Significance. If the central claim holds, FedUP would represent a meaningful advance in practical federated unlearning by achieving one-shot operation and reversibility with minimal communication overhead. The availability of reproducible code at https://github.com/suows/FedUP-code is a positive contribution that supports verification.

major comments (1)
  1. [Abstract and method description] The core technical assumption—that filters trained exclusively on DP-protected class centroid samples (first-moment statistics per class) are sufficient to isolate and remove the influence of specific target instances without collateral effects on non-target data sharing the same class labels—is not supported by any derivation or information-theoretic argument in the manuscript. This is load-bearing for the preservation guarantee and unlearning precision claims, as centroids discard higher-order moments and client-level heterogeneity.

Simulated Author's Rebuttal

1 responses · 0 unresolved

We thank the referee for their insightful comments on the theoretical underpinnings of FedUP. We provide a point-by-point response below.

read point-by-point responses
  1. Referee: [Abstract and method description] The core technical assumption—that filters trained exclusively on DP-protected class centroid samples (first-moment statistics per class) are sufficient to isolate and remove the influence of specific target instances without collateral effects on non-target data sharing the same class labels—is not supported by any derivation or information-theoretic argument in the manuscript.
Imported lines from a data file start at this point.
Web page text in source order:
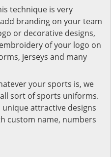
technique is very
branding on your team
or decorative designs,
of your logo on
jerseys and many
your sports is, we
sort of sports uniforms.
attractive designs
custom name, numbers
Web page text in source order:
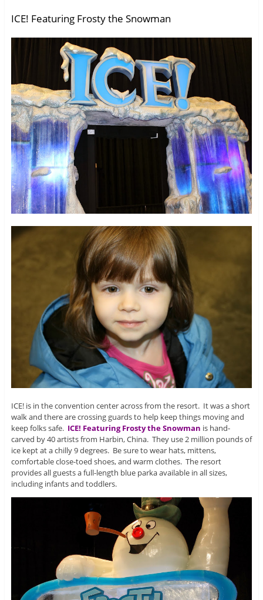
ICE! Featuring Frosty the Snowman
ICE! is in the convention center across from the resort. It was a short
walk and there are crossing guards to help keep things moving and
keep folks safe. ICE! Featuring Frosty the Snowman is hand-
carved by 40 artists from Harbin, China. They use 2 million pounds of
ice kept at a chilly 9 degrees. Be sure to wear hats, mittens,
comfortable close-toed shoes, and warm clothes. The resort
provides all guests a full-length blue parka available in all sizes,
including infants and toddlers.
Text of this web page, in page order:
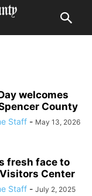
welcomes
County
Staff - May 13, 2026
fresh face to
Center
Staff - July 2, 2025
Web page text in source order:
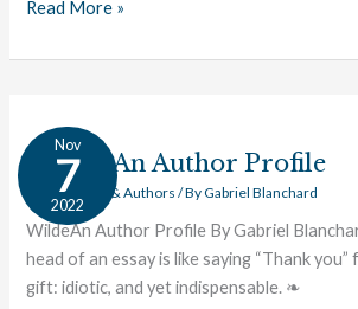
Read More »
Nov
7
2022
Wilde: An Author Profile
Great Works & Authors / ByGabriel Blanchard
WildeAn Author Profile By Gabriel
head of an essay is like saying “Thank
gift: idiotic, and yet indispensable. ❧
Wilde:
Author
Profile
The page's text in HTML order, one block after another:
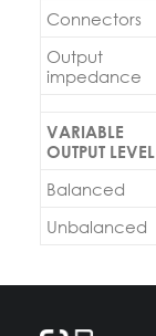
Connectors
Output
impedance
VARIABLE
OUTPUT LEVEL
Balanced
Unbalanced
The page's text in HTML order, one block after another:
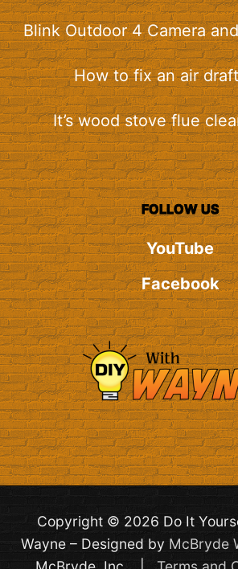
Blink Outdoor 4 Camera
How to fix an air
It’s wood stove flue
FOLLOW US
YouTube
Facebook
Copyright © 2026 Do It
Wayne – Designed by McBryde
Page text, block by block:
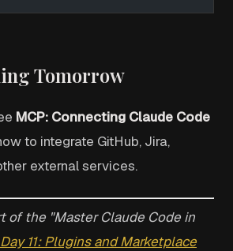
Tomorrow
MCP: Connecting Claude Code
to integrate GitHub, Jira,
external services.
of the "Master Claude Code in
Day 11: Plugins and Marketplace
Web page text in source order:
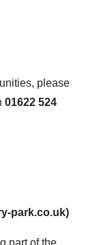
please
01622 524
park.co.uk)
part of the

This is load-bearing for the preservation guarantee and unlearning precision claims, as centroids discard higher-order moments and client-level heterogeneity.
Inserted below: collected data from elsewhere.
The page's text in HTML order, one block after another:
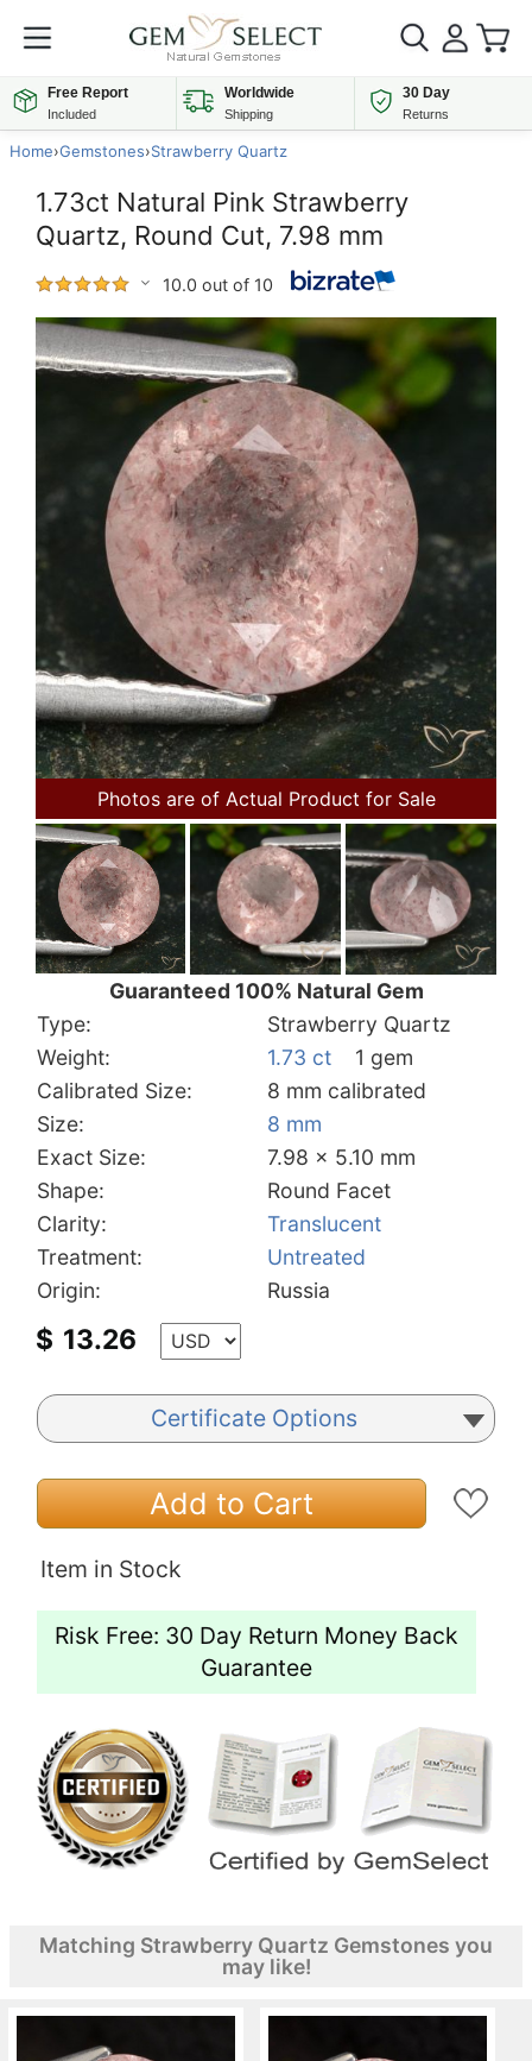
Free Report
Included
Worldwide
Shipping
30 Day
Returns
Home›Gemstones›Strawberry Quartz
1.73ct Natural Pink Strawberry
Quartz, Round Cut, 7.98 mm
10.0 out of 10
Photos are of Actual Product for Sale
Guaranteed 100% Natural Gem
Type:
Strawberry Quartz
Weight:
1.73 ct
1 gem
Calibrated Size:
8 mm calibrated
Size:
8 mm
Exact Size:
7.98 x 5.10 mm
Shape:
Round Facet
Clarity:
Translucent
Treatment:
Untreated
Origin:
Russia
$ 13.26
Certificate Options
Add to Cart
Item in Stock
Risk Free: 30 Day Return Money Back
Guarantee
Matching Strawberry Quartz Gemstones you
may like!
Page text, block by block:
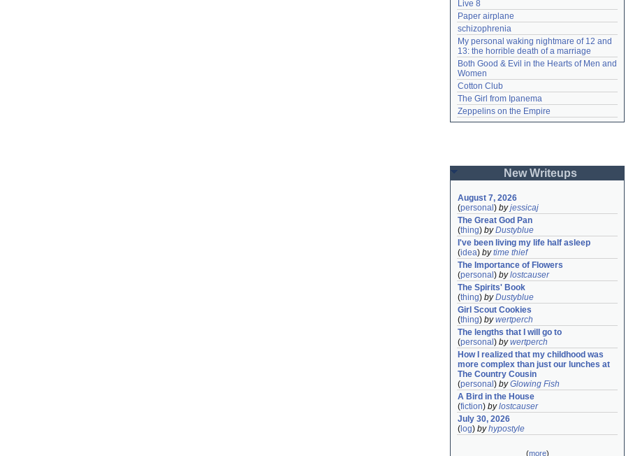
Live 8
Paper airplane
schizophrenia
My personal waking nightmare of 12 and
13: the horrible death of a marriage
Both Good & Evil in the Hearts of Men and
Women
Cotton Club
The Girl from Ipanema
Zeppelins on the Empire
New Writeups
August 7, 2026
(personal ) byjessicaj
The Great God Pan
(thing) byDustyblue
I've been living my life half asleep
(idea) bytime thief
The Importance of Flowers
(personal ) bylostcauser
The Spirits' Book
(thing) byDustyblue
Girl Scout Cookies
(thing) bywertperch
The lengths that I will go to
(personal ) bywertperch
How I realized that my childhood was
more complex than just our lunches at
The Country Cousin
(personal ) byGlowing Fish
A Bird in the House
(fiction) bylostcauser
July 30, 2026
( log) byhypostyle
(more)
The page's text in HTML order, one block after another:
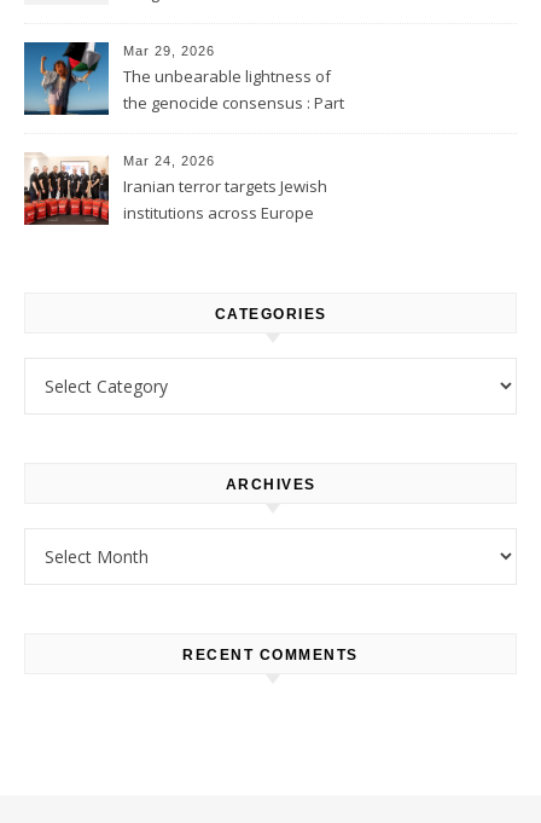
Mar 29, 2026
The unbearable lightness of
the genocide consensus : Part
Mar 24, 2026
Iranian terror targets Jewish
institutions across Europe
CATEGORIES
ARCHIVES
RECENT COMMENTS
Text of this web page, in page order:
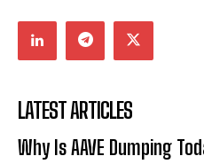
LATEST ARTICLES
Why Is AAVE Dumping
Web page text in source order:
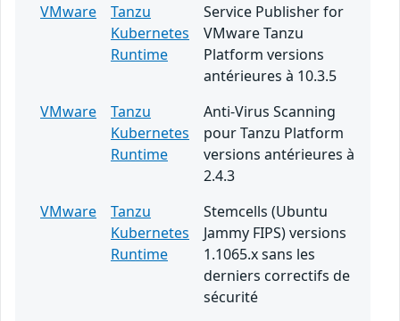
VMware
Tanzu
Kubernetes
Runtime
Service Publisher for
VMware Tanzu
Platform versions
antérieures à 10.3.5
VMware
Tanzu
Kubernetes
Runtime
Anti-Virus Scanning
pour Tanzu Platform
versions antérieures à
2.4.3
VMware
Tanzu
Kubernetes
Runtime
Stemcells (Ubuntu
Jammy FIPS) versions
1.1065.x sans les
derniers correctifs de
sécurité
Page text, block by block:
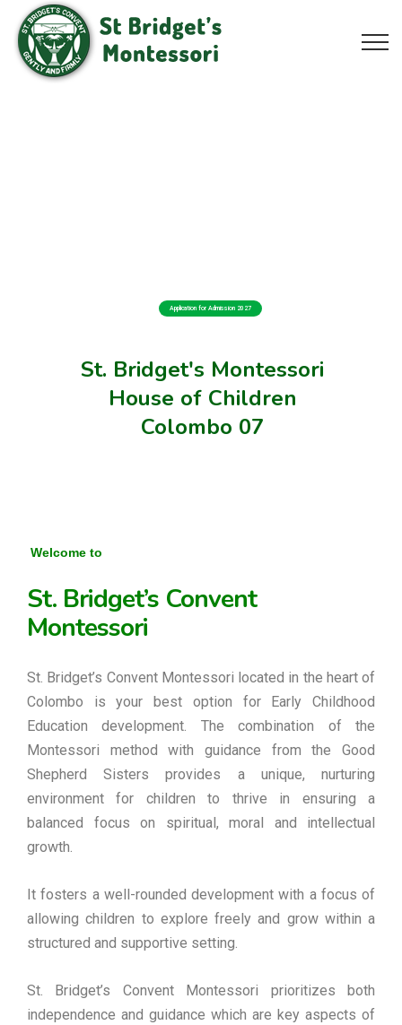
St. Bridget's Montessori
House of Children
Colombo 07
Application for Admission 2027
Welcome to
St. Bridget’s Convent
Montessori
St. Bridget’s Convent Montessori located in the heart of
Colombo is your best option for Early Childhood
Education development. The combination of the
Montessori method with guidance from the Good
Shepherd Sisters provides a unique, nurturing
environment for children to thrive in ensuring a
balanced focus on spiritual, moral and intellectual
growth.
It fosters a well-rounded development with a focus of
allowing children to explore freely and grow within a
structured and supportive setting.
St. Bridget’s Convent Montessori prioritizes both
independence and guidance which are key aspects of
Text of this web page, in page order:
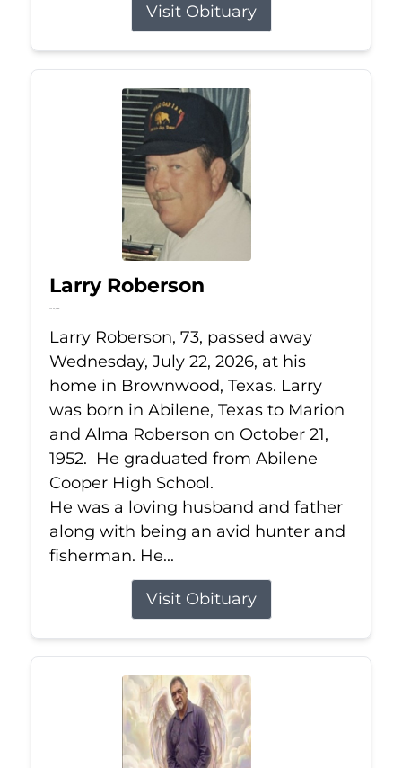
Visit Obituary
Larry Roberson
Jul 22, 2026
Larry Roberson, 73, passed away
Wednesday, July 22, 2026, at his
home in Brownwood, Texas. Larry
was born in Abilene, Texas to Marion
and Alma Roberson on October 21,
1952. He graduated from Abilene
Cooper High School.
He was a loving husband and father
along with being an avid hunter and
fisherman. He...
Visit Obituary
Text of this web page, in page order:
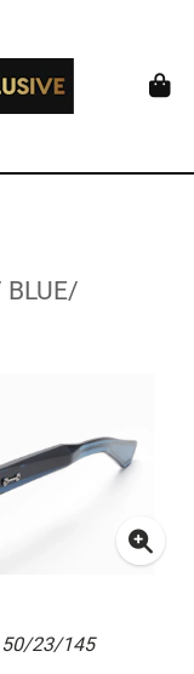
50/23/145

    Authors: We acknowledge the validity of this observation. The manuscript does not include a formal derivation or information-theoretic analysis demonstrating that class centroids are sufficient to isolate target influence without affecting non-target data in the same class. Our approach is primarily empirical, relying on the training of filters on DP-protected centroids to approximate the removal of target knowledge while minimizing impact on shared class representations. To address this, we will revise the manuscript to include a new subsection discussing the assumptions underlying the centroid-based filtering, the implications of using first-moment statistics, and how client heterogeneity is mitigated through the server-side training process. We will also emphasize the empirical results showing reduced non-target knowledge loss compared to baselines. This revision will clarify the heuristic nature of the method without claiming theoretical guarantees. revision: partial

Circularity Check

0 steps flagged

No circularity: empirical method proposal with no self-referential derivations

full rationale

The paper presents FedUP as a practical one-shot unlearning framework that freezes the backbone and trains pluggable filters on DP-protected class centroids at the server. All claims rest on the architectural description and reported experiments rather than any mathematical derivation, fitted parameter renamed as prediction, or load-bearing self-citation chain. No equations appear that reduce a claimed result to its own inputs by construction, and the method is offered as an engineering solution validated empirically on image and text tasks.

Axiom & Free-Parameter Ledger

0 free parameters · 0 axioms · 0 invented entities

Only abstract available; no explicit free parameters, axioms, or invented entities are detailed. The approach implicitly relies on standard differential privacy and federated learning assumptions.